Keeping in Touch After the Breakup

by Melissa on November 24, 2010 · 0 comments

Sex and the City‘s Carrie Bradshaw incessantly asked questions in her newspaper column about relationships.  As I sit here by myself, learning about things that the ex is now up to, I can’t help but wonder today “ever regret keeping in touch after the breakup?”

goodbye

My ex and I promised that just because we were no longer going to be seeing each other we’d maintain a solid friendship.  Finally, after 3 years of cheating, lies, broken promises and a general unhealthy relationship (that I could only REALLY see once I stepped back and took a peek from the perspective of everyone else looking in) it was finally time to acknowledge that it was really over.  Contact had to be cut off and limited to very seldom telephone conversations and the odd email perhaps once per month — if that.  It’s hard though, no doubt.  It’s hard to go from essentially living with someone, having them know every single deep dark secret, the good the bad and the downright embarrassing –to being completely alone.  I suppose he didn’t have the same struggles I did.  After all, he had his relationship with her to fall back on.

To this day, contact still has not been completely severed and we still exchange the odd email, text or phone call… but compared to how it was when we were together, I can honestly say I never thought I’d ever be able to be at this point.  To be very honest, most days, I don’t wish to have contact with him.  But every now and then I think of something that is totally him, or would make him laugh, or just something that he’d appreciate to know and just have to reach out to him.

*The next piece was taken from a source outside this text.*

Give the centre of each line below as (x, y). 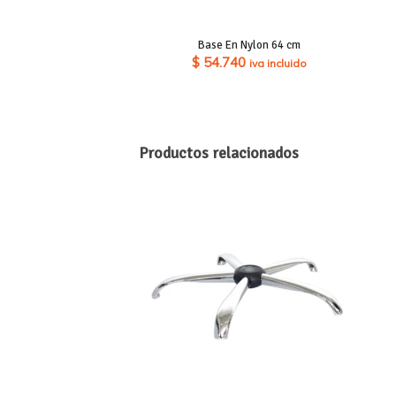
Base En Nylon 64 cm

and how can you mend a broken heart

Part of me wants to hang on to the last little bit of him that I can and another part of me wants to throw him under the bus.  Expose him for the bad person he was to me (insofar that he made thousands of promises and didn’t keep a single one).  Of course I know better and will not name names.  He shall be an anonymous being.  And of course I also know that I cannot afford myself the bad karma that would surely come along with such exposee.  There are parts of me that wish I could just find the strength to cut him off completely and not have any continued contact.  I wish I could fade into the backstory of his life, like so many others before.  Heck, I wish he could fade into the backstory of mine.

As I read what I have written thus far, I imagine I come off as a very bitter girl.  And in some ways, yes I am.  I am bitter.  I am angry.  I am hurt.  The only difference is that there is such a great level of nonchalance in my attitude towards what was us, that I do not let those negative feelings take over too much or too often.  I have always adopted the attitude that things happen for a reason.  People come in and out of our lives for many different reasons and every relationship (friendship, love relationship, family relationship, etc.) is there to teach you something about yourself.

I cannot wish him well in this new endeavor of his — this new chapter of his life –but I would never wish anything bad to happen either.

So to answer the question I posed at the beginning… No I don’t regret keeping in touch after the breakup with him, even if some days it causes me so much pain.  What doesn’t kill us, definitely makes us stronger.  We live and learn.  We love and get hurt.  And it’s only from letting ourselves experience both the love and the hurt and everything in between that we can truly find who we are, ourselves.